# Problem to solve:
Each line in the listing below that contains "permission" should be returned.

# Exercise inputs:
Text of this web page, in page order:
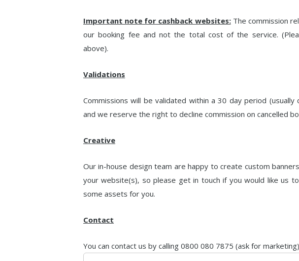
Important note for cashback websites:The commission
our booking fee and not the total cost of the service.
above).
Validations
Commissions will be validated within a 30 day period (usually
and we reserve the right to decline commission on cancelled
Creative
Our in-house design team are happy to create custom
your website(s), so please get in touch if you would like us
some assets for you.
Contact
You can contact us by calling 0800 080 7875 (ask for
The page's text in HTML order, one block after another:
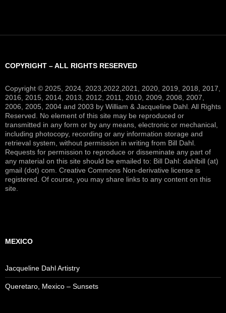
COPYRIGHT – ALL RIGHTS RESERVED
Copyright © 2025, 2024, 2023,2022,2021, 2020, 2019, 2018, 2017,
2016, 2015, 2014, 2013, 2012, 2011, 2010, 2009, 2008, 2007,
2006, 2005, 2004 and 2003 by William & Jacqueline Dahl. All Rights
Reserved. No element of this site may be reproduced or
transmitted in any form or by any means, electronic or mechanical,
including photocopy, recording or any information storage and
retrieval system, without permission in writing from Bill Dahl.
Requests for permission to reproduce or disseminate any part of
any material on this site should be emailed to: Bill Dahl: dahlbill (at)
gmail (dot) com. Creative Commons Non-derivative license is
registered. Of course, you may share links to any content on this
site.
MEXICO
Jacqueline Dahl Artistry
Queretaro, Mexico – Sunsets
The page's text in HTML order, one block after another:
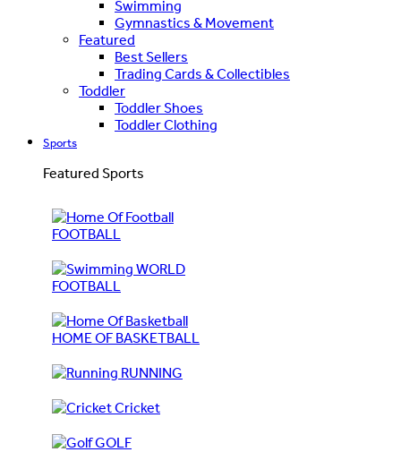
Swimming
Gymnastics & Movement
Featured
Best Sellers
Trading Cards & Collectibles
Toddler
Toddler Shoes
Toddler Clothing
Sports
Featured Sports
FOOTBALL
WORLD
FOOTBALL
HOME OF BASKETBALL
RUNNING
Cricket
GOLF
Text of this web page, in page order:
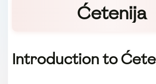
Ćetenija
Introduction to
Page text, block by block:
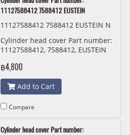
11127588412 7588412 EUSTEIN
11127588412 7588412 EUSTEIN N
Cylinder head cover Part number:
11127588412, 7588412, EUSTEIN
฿4,800
Add to Cart
Compare
Cylinder head cover Part number:

# Response below:
retrieval system, without permission in writing from Bill Dahl.
Requests for permission to reproduce or disseminate any part of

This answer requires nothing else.